◆ ACTIVITY:
Each record that follows should be transcribed word for word.

STORED DATA below:

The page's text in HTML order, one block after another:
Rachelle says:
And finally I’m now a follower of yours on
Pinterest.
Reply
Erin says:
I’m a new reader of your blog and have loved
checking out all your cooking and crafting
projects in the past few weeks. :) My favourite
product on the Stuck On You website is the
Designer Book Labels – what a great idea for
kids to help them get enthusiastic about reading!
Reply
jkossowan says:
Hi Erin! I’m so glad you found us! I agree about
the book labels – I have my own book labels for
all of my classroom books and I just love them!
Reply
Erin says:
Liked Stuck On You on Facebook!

End of STORED DATA.

◆ FINAL ANSWER:
The page's text in HTML order, one block after another:
Rachelle says:
And finally I’m now a follower of yours on
Pinterest.
Reply
Erin says:
I’m a new reader of your blog and have loved
checking out all your cooking and crafting
projects in the past few weeks. :) My favourite
product on the Stuck On You website is the
Designer Book Labels – what a great idea for
kids to help them get enthusiastic about reading!
Reply
jkossowan says:
Hi Erin! I’m so glad you found us! I agree about
the book labels – I have my own book labels for
all of my classroom books and I just love them!
Reply
Erin says:
Liked Stuck On You on Facebook!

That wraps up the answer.